** The data follows **

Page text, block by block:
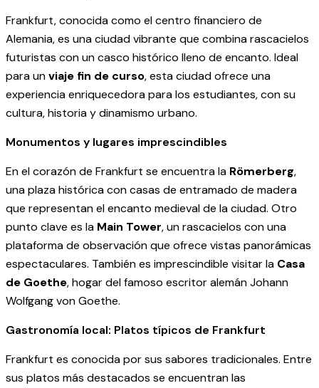
Frankfurt, conocida como el centro financiero de
Alemania, es una ciudad vibrante que combina rascacielos
futuristas con un casco histórico lleno de encanto. Ideal
para unviaje fin de curso, esta ciudad ofrece una
experiencia enriquecedora para los estudiantes, con su
cultura, historia y dinamismo urbano.
Monumentos y lugares imprescindibles
En el corazón de Frankfurt se encuentra la Römerberg,
una plaza histórica con casas de entramado de madera
que representan el encanto medieval de la ciudad. Otro
punto clave es la Main Tower, un rascacielos con una
plataforma de observación que ofrece vistas panorámicas
espectaculares. También es imprescindible visitar la Casa
de Goethe, hogar del famoso escritor alemán Johann
Wolfgang von Goethe.
Gastronomía local: Platos típicos de Frankfurt
Frankfurt es conocida por sus sabores tradicionales. Entre
sus platos más destacados se encuentran las

** End of The data **

**What you have to do:** Report all lines of the data that include the word "Frankfurt".

**Solution:**
Frankfurt, conocida como el centro financiero de
En el corazón de Frankfurt se encuentra la Römerberg,
Gastronomía local: Platos típicos de Frankfurt
Frankfurt es conocida por sus sabores tradicionales. Entre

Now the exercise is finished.